Scheibe vs. V-Brake:

Mit der Entscheidung hab ich mich auch schwer getan. Scheibe waere auf alle Faelle die technisch sinnvollere Variante. Allerdings hat der Rahmen an der Schwinge noch keine Aufnahme. (Ja, bei Ebay ist derzeit eine IDrive Schwinge mit Canti und Scheibenaufnahme drin...). Nachdem allerdings der LRS auch schon daheim liegt und es ab und an auch vorkommen kann, dass ich die LR unter meinen Raedern tausche, so war die derzeit sinnvollere und einfachere Variante - Felgenbremsen.

Spart mitunter auch Gewicht und ich hab bisher noch keine Abfahrt erlebt, die ich mit Felgenbremsen nicht auch ueberstanden haette. Je nachdem welche Schaltkomponenten letztendlich verbaut werden, so wird auch die Entscheidung der Felgenbremsen ausfallen.

Sollte es Shimano werden, dann wohl eine komplette XTR Gruppe (Schaltwerk, Umwerfer, Shifter, Bremsen, Kurbeln).

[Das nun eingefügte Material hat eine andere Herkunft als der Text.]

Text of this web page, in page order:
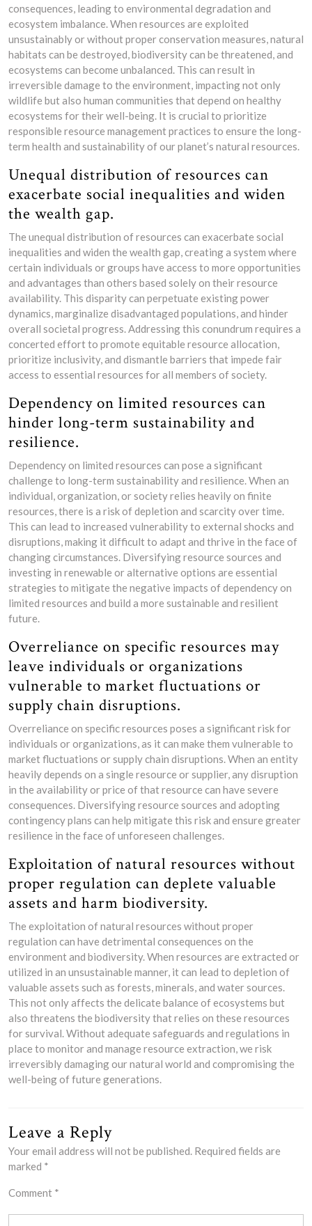
consequences, leading to environmental degradation and
ecosystem imbalance. When resources are exploited
unsustainably or without proper conservation measures, natural
habitats can be destroyed, biodiversity can be threatened, and
ecosystems can become unbalanced. This can result in
irreversible damage to the environment, impacting not only
wildlife but also human communities that depend on healthy
ecosystems for their well-being. It is crucial to prioritize
responsible resource management practices to ensure the long-
term health and sustainability of our planet’s natural resources.
Unequal distribution of resources can
exacerbate social inequalities and widen
the wealth gap.
The unequal distribution of resources can exacerbate social
inequalities and widen the wealth gap, creating a system where
certain individuals or groups have access to more opportunities
and advantages than others based solely on their resource
availability. This disparity can perpetuate existing power
dynamics, marginalize disadvantaged populations, and hinder
overall societal progress. Addressing this conundrum requires a
concerted effort to promote equitable resource allocation,
prioritize inclusivity, and dismantle barriers that impede fair
access to essential resources for all members of society.
Dependency on limited resources can
hinder long-term sustainability and
resilience.
Dependency on limited resources can pose a significant
challenge to long-term sustainability and resilience. When an
individual, organization, or society relies heavily on finite
resources, there is a risk of depletion and scarcity over time.
This can lead to increased vulnerability to external shocks and
disruptions, making it difficult to adapt and thrive in the face of
changing circumstances. Diversifying resource sources and
investing in renewable or alternative options are essential
strategies to mitigate the negative impacts of dependency on
limited resources and build a more sustainable and resilient
future.
Overreliance on specific resources may
leave individuals or organizations
vulnerable to market fluctuations or
supply chain disruptions.
Overreliance on specific resources poses a significant risk for
individuals or organizations, as it can make them vulnerable to
market fluctuations or supply chain disruptions. When an entity
heavily depends on a single resource or supplier, any disruption
in the availability or price of that resource can have severe
consequences. Diversifying resource sources and adopting
contingency plans can help mitigate this risk and ensure greater
resilience in the face of unforeseen challenges.
Exploitation of natural resources without
proper regulation can deplete valuable
assets and harm biodiversity.
The exploitation of natural resources without proper
regulation can have detrimental consequences on the
environment and biodiversity. When resources are extracted or
utilized in an unsustainable manner, it can lead to depletion of
valuable assets such as forests, minerals, and water sources.
This not only affects the delicate balance of ecosystems but
also threatens the biodiversity that relies on these resources
for survival. Without adequate safeguards and regulations in
place to monitor and manage resource extraction, we risk
irreversibly damaging our natural world and compromising the
well-being of future generations.
Leave a Reply
Your email address will not be published. Required fields are
marked *
Comment *
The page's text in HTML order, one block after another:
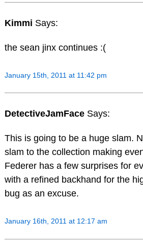
Kimmi Says:
the sean jinx continues :(
January 15th, 2011 at 11:42 pm
DetectiveJamFace Says:
This is going to be a huge slam.
slam to the collection making
Federer has a few surprises for
with a refined backhand for the
bug as an excuse.
January 16th, 2011 at 12:17 am

Sollte ich bei einem Non-Shimano Aufbau bleiben, dann bieten sich die Magura HS33 Herzblut an. Am Avalanche fahre ich die HS33 Tomac's in Rot. Einmal eingestellt und ich brauch mich um fast nichts mehr kuemmern. Bei meinem Zaskar mit V-Brakes sieht das anders aus. Spaetestens nach jeder 3 Ausfahrt ist irgendwas zu tun. (Alles nur Kleinigkeiten, aber das summiert sich).

Aber wie gesagt, dass sind die Teile die ich kenne, gesehen habe und die mir gefallen. Bin dennoch offen fuer jegliche Alternativvorschlaege.

Danke auf alle Faelle fuer die bisherigen Antworten.


----------



## planetsmasher (21. Dezember 2008)

Tiensy schrieb:


> Ich hab genau dieses Problem auch an den restlichen Raeder mit der X0 Gruppe. Der X9 Umwerfer passt auch bei meinem Avalanche und Zaskar nicht.


 
äääähm. wieso passen die am Hardtail nicht? das überrascht mich jetzt doch etwas.


----------



## Tiensy (21. Dezember 2008)

planetsmasher schrieb:


> äääähm. wieso passen die am Hardtail nicht? das überrascht mich jetzt doch etwas.



Passen schon. Aber nicht in Verbindung mit Syncros Revolution Kurbeln. Da schlitzt das aeussere Umwerferblech dann die Kurbel langsam aber sicher auf.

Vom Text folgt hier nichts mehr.